▶ **Activity**: If a line in the entries includes "Grid", show that line.

Stored dataset items
■ ■ ■ ■ ■ ■ ■
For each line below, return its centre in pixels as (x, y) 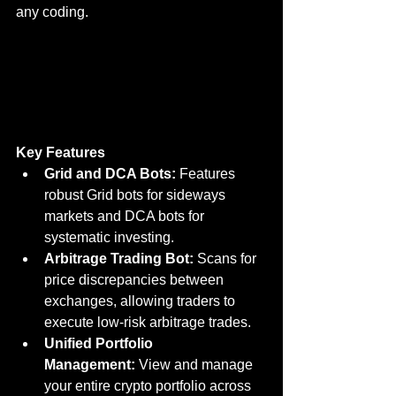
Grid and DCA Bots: (110, 174)
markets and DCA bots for (126, 217)
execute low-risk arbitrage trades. (148, 323)
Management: (90, 365)
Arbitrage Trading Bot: (119, 259)
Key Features (61, 153)
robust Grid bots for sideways (137, 195)
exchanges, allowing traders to (141, 301)
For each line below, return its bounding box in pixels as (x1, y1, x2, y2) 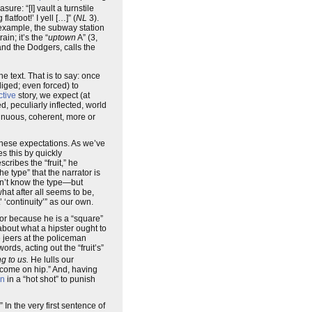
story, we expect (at (16, 91, 90, 100)
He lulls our (29, 255, 74, 265)
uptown (48, 33, 76, 42)
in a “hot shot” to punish (5, 274, 95, 284)
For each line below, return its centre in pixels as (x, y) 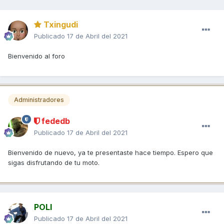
■ ■ ■ ■ ■ ■ ■
▶ **Your response**:
Grid and DCA Bots: (110, 174)
robust Grid bots for sideways (137, 195)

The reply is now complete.